WHAT THE TASK REQUIRES. From the data that follows, set down exactly the lines from the one with "credentials that are" through the one with "desproporción es media-alta, alcanza", counting both. Pictures stay out.
+++++
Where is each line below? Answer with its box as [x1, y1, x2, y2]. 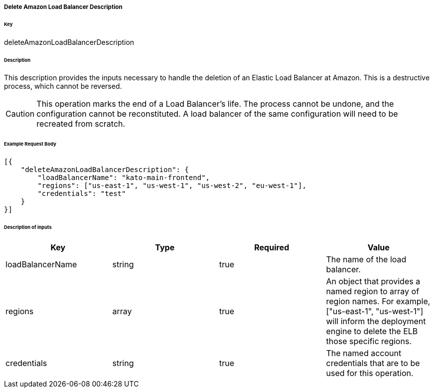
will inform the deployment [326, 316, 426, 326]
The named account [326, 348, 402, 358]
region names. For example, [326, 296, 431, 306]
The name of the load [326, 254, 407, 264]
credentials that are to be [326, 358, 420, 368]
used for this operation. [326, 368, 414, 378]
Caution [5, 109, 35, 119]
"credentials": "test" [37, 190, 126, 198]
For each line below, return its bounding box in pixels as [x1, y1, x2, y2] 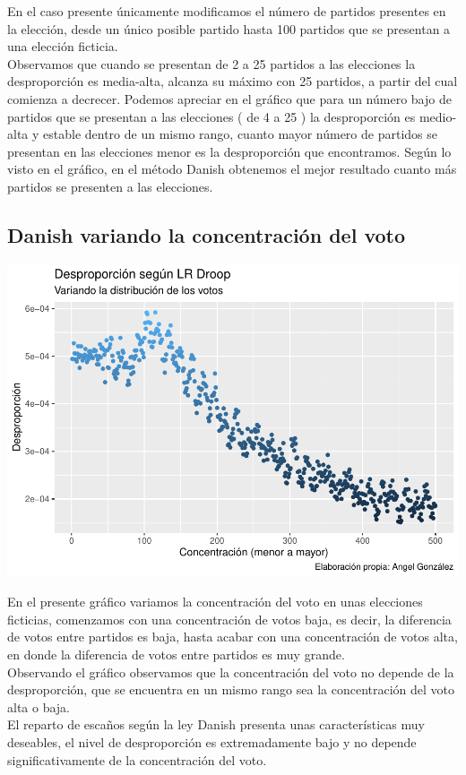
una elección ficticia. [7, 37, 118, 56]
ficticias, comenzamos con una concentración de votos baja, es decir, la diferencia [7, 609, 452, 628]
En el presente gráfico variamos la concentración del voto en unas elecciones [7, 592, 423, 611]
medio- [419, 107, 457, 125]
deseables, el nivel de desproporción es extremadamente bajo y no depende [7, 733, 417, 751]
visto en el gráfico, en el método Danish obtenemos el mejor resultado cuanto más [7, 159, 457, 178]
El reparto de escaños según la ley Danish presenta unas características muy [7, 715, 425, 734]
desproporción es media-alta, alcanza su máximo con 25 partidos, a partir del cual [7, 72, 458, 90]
+++++
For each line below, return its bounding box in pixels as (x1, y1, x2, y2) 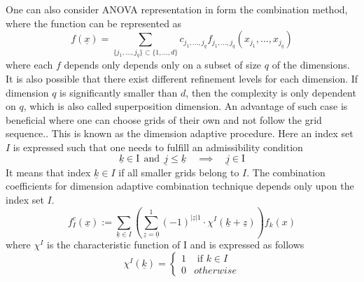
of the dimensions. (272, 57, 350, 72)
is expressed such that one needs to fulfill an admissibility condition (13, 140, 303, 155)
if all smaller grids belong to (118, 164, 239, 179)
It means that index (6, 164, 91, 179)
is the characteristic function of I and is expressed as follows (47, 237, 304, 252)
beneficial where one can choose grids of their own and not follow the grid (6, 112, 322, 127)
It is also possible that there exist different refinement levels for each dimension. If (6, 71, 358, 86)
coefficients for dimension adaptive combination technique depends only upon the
+++++
SOLUTION TO THE PROBLEM.
credentials that are to be [326, 358, 420, 368]
used for this operation. [326, 368, 414, 378]
Caution [5, 109, 35, 119]
"credentials": "test" [37, 190, 126, 198]
For each line below, return its bounding box in pixels as [x1, y1, x2, y2] 
una elección ficticia. [7, 37, 118, 56]
ficticias, comenzamos con una concentración de votos baja, es decir, la diferencia [7, 609, 452, 628]
En el presente gráfico variamos la concentración del voto en unas elecciones [7, 592, 423, 611]
medio- [419, 107, 457, 125]
deseables, el nivel de desproporción es extremadamente bajo y no depende [7, 733, 417, 751]
visto en el gráfico, en el método Danish obtenemos el mejor resultado cuanto más [7, 159, 457, 178]
El reparto de escaños según la ley Danish presenta unas características muy [7, 715, 425, 734]
desproporción es media-alta, alcanza su máximo con 25 partidos, a partir del cual [7, 72, 458, 90]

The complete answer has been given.